(Collected data)
■ ■ ■

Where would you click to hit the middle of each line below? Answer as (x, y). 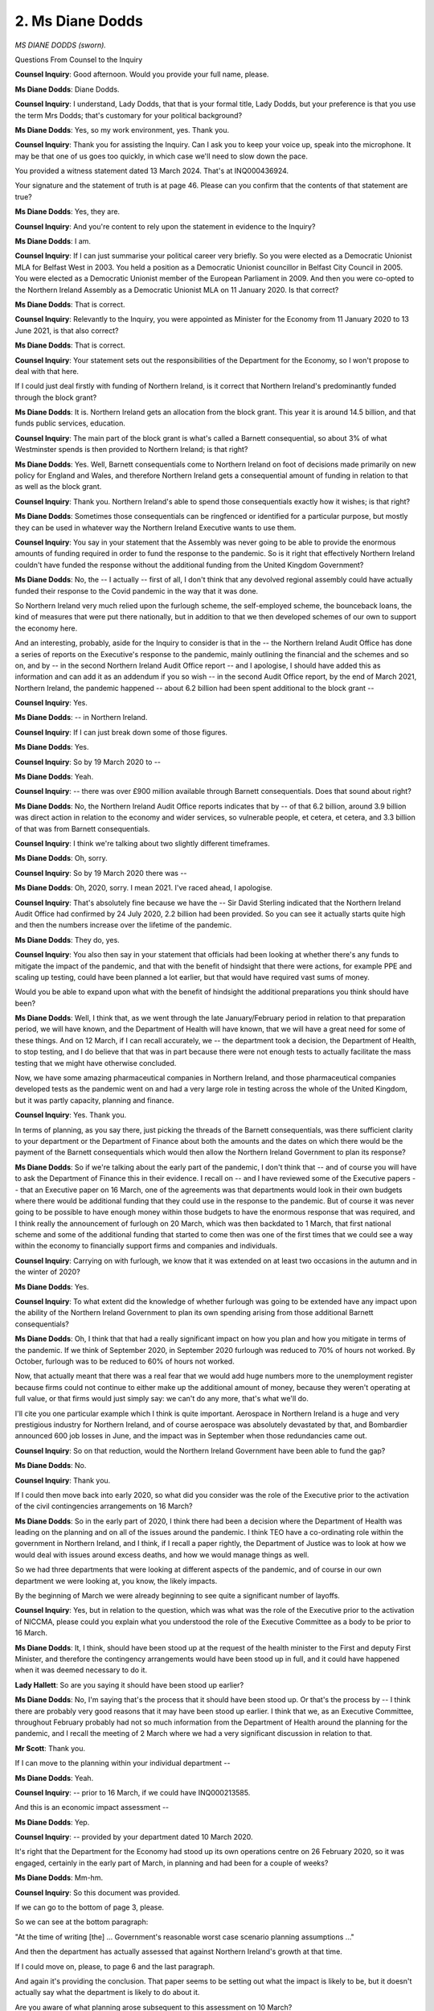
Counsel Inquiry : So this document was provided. (98, 1892)
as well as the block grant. (58, 487)
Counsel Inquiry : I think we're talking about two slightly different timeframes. (142, 843)
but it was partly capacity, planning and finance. (94, 1100)
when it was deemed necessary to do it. (81, 1670)
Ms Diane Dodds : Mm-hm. (59, 1877)
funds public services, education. (70, 423)
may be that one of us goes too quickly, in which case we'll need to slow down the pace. (162, 156)
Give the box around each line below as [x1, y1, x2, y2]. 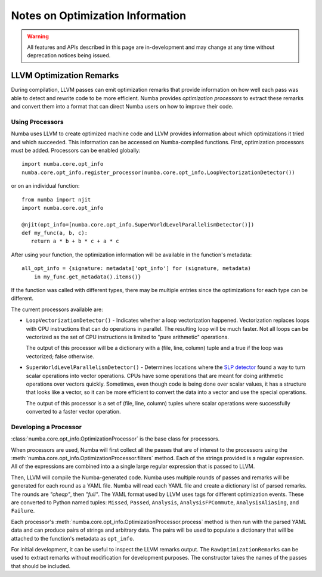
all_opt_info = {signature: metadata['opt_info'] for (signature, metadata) [21, 265, 252, 272]
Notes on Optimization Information [11, 9, 187, 22]
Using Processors [11, 117, 64, 126]
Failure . [11, 507, 35, 514]
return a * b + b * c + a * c [30, 238, 119, 244]
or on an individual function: [11, 182, 80, 190]
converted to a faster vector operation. [26, 408, 122, 415]
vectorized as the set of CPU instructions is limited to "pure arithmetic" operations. [26, 333, 230, 340]
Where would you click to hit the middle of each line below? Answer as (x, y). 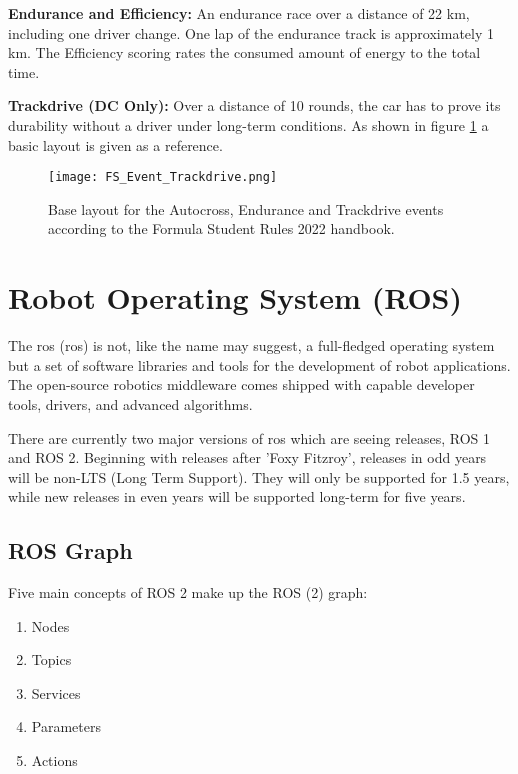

■ ■ ■

→ **Prompt**
All of the data should be returned word for word, with each picture left out.

→ **Task response**
Where would you click to hit the middle of each line below? Answer as (x, y). 
Counsel Inquiry : So this document was provided. (98, 1892)
as well as the block grant. (58, 487)
Counsel Inquiry : I think we're talking about two slightly different timeframes. (142, 843)
but it was partly capacity, planning and finance. (94, 1100)
when it was deemed necessary to do it. (81, 1670)
Ms Diane Dodds : Mm-hm. (59, 1877)
funds public services, education. (70, 423)
may be that one of us goes too quickly, in which case we'll need to slow down the pace. (162, 156)
Give the box around each line below as [x1, y1, x2, y2]. 
all_opt_info = {signature: metadata['opt_info'] for (signature, metadata) [21, 265, 252, 272]
Notes on Optimization Information [11, 9, 187, 22]
Using Processors [11, 117, 64, 126]
Failure . [11, 507, 35, 514]
return a * b + b * c + a * c [30, 238, 119, 244]
or on an individual function: [11, 182, 80, 190]
converted to a faster vector operation. [26, 408, 122, 415]
vectorized as the set of CPU instructions is limited to "pure arithmetic" operations. [26, 333, 230, 340]
Where would you click to hit the middle of each line below? Answer as (x, y). 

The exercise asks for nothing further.